*PROBLEM TO SOLVE:*
Scan the entries that follow for the word "Kami", then report every line in which it appears.

Start of GIVEN ENTRIES

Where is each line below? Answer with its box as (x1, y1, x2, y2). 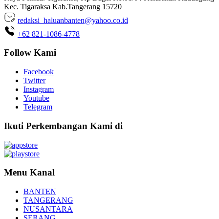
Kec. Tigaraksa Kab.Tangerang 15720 (4, 2, 122, 11)
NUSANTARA (23, 204, 73, 213)
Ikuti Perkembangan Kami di (4, 120, 123, 131)
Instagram (23, 85, 54, 94)
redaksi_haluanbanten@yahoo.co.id (18, 16, 128, 24)
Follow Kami (4, 47, 56, 58)
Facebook (23, 67, 54, 76)
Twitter (23, 76, 45, 85)
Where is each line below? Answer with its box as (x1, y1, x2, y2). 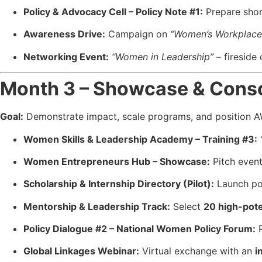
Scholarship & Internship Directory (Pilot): (23, 178, 214, 190)
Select (170, 200, 204, 212)
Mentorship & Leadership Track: (23, 200, 170, 212)
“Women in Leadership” (112, 50, 213, 63)
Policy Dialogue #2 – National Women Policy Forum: (23, 223, 256, 235)
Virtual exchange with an (139, 245, 255, 257)
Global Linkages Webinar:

End of GIVEN ENTRIES

*TASK ANSWER:*
Ikuti Perkembangan Kami di (4, 120, 123, 131)
Follow Kami (4, 47, 56, 58)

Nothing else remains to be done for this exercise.